-- The task --
Each record should be copied exactly into the answer, and no picture should go with it.

[Saved entries]
········

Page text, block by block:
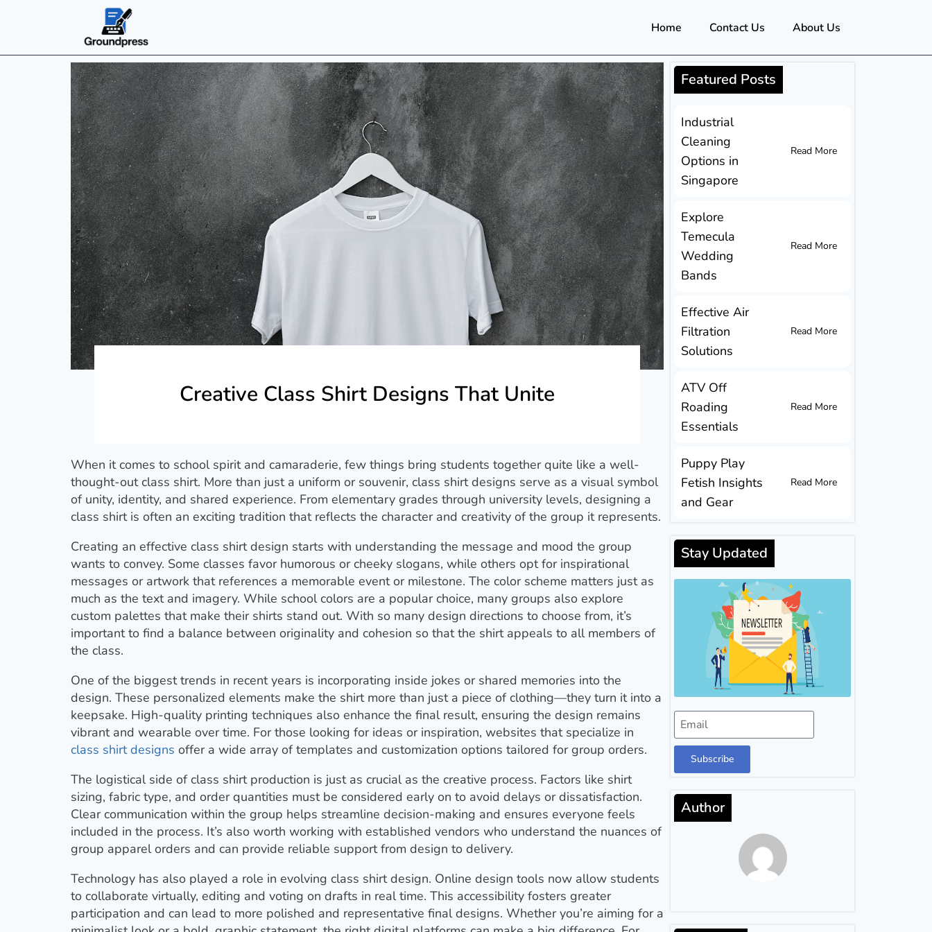
Home Contact Us About Us
Creative Class Shirt Designs That Unite
When it comes to school spirit and camaraderie, few things bring students together quite like a well-
thought-out class shirt. More than just a uniform or souvenir, class shirt designs serve as a visual symbol
of unity, identity, and shared experience. From elementary grades through university levels, designing a
class shirt is often an exciting tradition that reflects the character and creativity of the group it represents.
Creating an effective class shirt design starts with understanding the message and mood the group
wants to convey. Some classes favor humorous or cheeky slogans, while others opt for inspirational
messages or artwork that references a memorable event or milestone. The color scheme matters just as
much as the text and imagery. While school colors are a popular choice, many groups also explore
custom palettes that make their shirts stand out. With so many design directions to choose from, it’s
important to find a balance between originality and cohesion so that the shirt appeals to all members of
the class.
One of the biggest trends in recent years is incorporating inside jokes or shared memories into the
design. These personalized elements make the shirt more than just a piece of clothing—they turn it into a
keepsake. High-quality printing techniques also enhance the final result, ensuring the design remains
vibrant and wearable over time. For those looking for ideas or inspiration, websites that specialize in
class shirt designs offer a wide array of templates and customization options tailored for group orders.
The logistical side of class shirt production is just as crucial as the creative process. Factors like shirt
sizing, fabric type, and order quantities must be considered early on to avoid delays or dissatisfaction.
Clear communication within the group helps streamline decision-making and ensures everyone feels
included in the process. It’s also worth working with established vendors who understand the nuances of
group apparel orders and can provide reliable support from design to delivery.
Technology has also played a role in evolving class shirt design. Online design tools now allow students
to collaborate virtually, editing and voting on drafts in real time. This accessibility fosters greater
participation and can lead to more polished and representative final designs. Whether you’re aiming for a
Featured Posts
Industrial
Cleaning
Options in
Singapore
Read More
Explore
Temecula
Wedding
Bands
Read More
Effective Air
Filtration
Solutions
Read More
ATV Off
Roading
Essentials
Read More
Puppy Play
Fetish Insights
and Gear
Read More
Stay Updated
Subscribe
Author
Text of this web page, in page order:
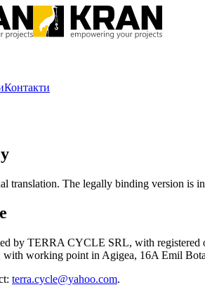
Контакти
translation. The legally binding version is in
by TERRA CYCLE SRL, with
working point in Agigea, 16A Emil
terra.cycle@yahoo.com.
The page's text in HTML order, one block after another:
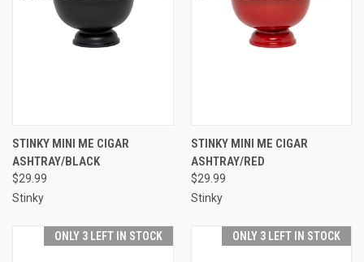
STINKY MINI ME CIGAR
ASHTRAY/BLACK
$29.99
Stinky
STINKY MINI ME CIGAR
ASHTRAY/RED
$29.99
Stinky
ONLY 3 LEFT IN STOCK ONLY 3 LEFT IN STOCK
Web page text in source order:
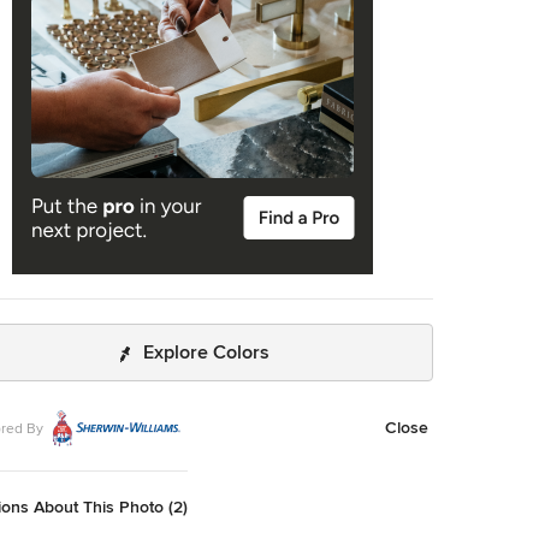
Explore Colors
By Close
About This Photo (2)
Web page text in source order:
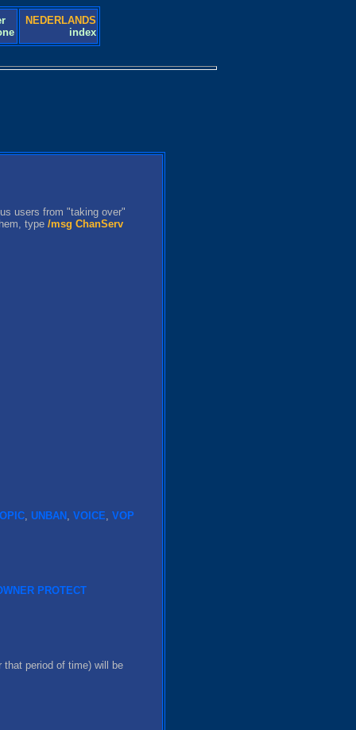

········

-- Exercise answer --
Page text, block by block:
Home Contact Us About Us
Creative Class Shirt Designs That Unite
When it comes to school spirit and camaraderie, few things bring students together quite like a well-
thought-out class shirt. More than just a uniform or souvenir, class shirt designs serve as a visual symbol
of unity, identity, and shared experience. From elementary grades through university levels, designing a
class shirt is often an exciting tradition that reflects the character and creativity of the group it represents.
Creating an effective class shirt design starts with understanding the message and mood the group
wants to convey. Some classes favor humorous or cheeky slogans, while others opt for inspirational
messages or artwork that references a memorable event or milestone. The color scheme matters just as
much as the text and imagery. While school colors are a popular choice, many groups also explore
custom palettes that make their shirts stand out. With so many design directions to choose from, it’s
important to find a balance between originality and cohesion so that the shirt appeals to all members of
the class.
One of the biggest trends in recent years is incorporating inside jokes or shared memories into the
design. These personalized elements make the shirt more than just a piece of clothing—they turn it into a
keepsake. High-quality printing techniques also enhance the final result, ensuring the design remains
vibrant and wearable over time. For those looking for ideas or inspiration, websites that specialize in
class shirt designs offer a wide array of templates and customization options tailored for group orders.
The logistical side of class shirt production is just as crucial as the creative process. Factors like shirt
sizing, fabric type, and order quantities must be considered early on to avoid delays or dissatisfaction.
Clear communication within the group helps streamline decision-making and ensures everyone feels
included in the process. It’s also worth working with established vendors who understand the nuances of
group apparel orders and can provide reliable support from design to delivery.
Technology has also played a role in evolving class shirt design. Online design tools now allow students
to collaborate virtually, editing and voting on drafts in real time. This accessibility fosters greater
participation and can lead to more polished and representative final designs. Whether you’re aiming for a
Featured Posts
Industrial
Cleaning
Options in
Singapore
Read More
Explore
Temecula
Wedding
Bands
Read More
Effective Air
Filtration
Solutions
Read More
ATV Off
Roading
Essentials
Read More
Puppy Play
Fetish Insights
and Gear
Read More
Stay Updated
Subscribe
Author
Text of this web page, in page order:
Контакти
translation. The legally binding version is in
by TERRA CYCLE SRL, with
working point in Agigea, 16A Emil
terra.cycle@yahoo.com.
The page's text in HTML order, one block after another:
STINKY MINI ME CIGAR
ASHTRAY/BLACK
$29.99
Stinky
STINKY MINI ME CIGAR
ASHTRAY/RED
$29.99
Stinky
ONLY 3 LEFT IN STOCK ONLY 3 LEFT IN STOCK
Web page text in source order:
Explore Colors
By Close
About This Photo (2)
Web page text in source order:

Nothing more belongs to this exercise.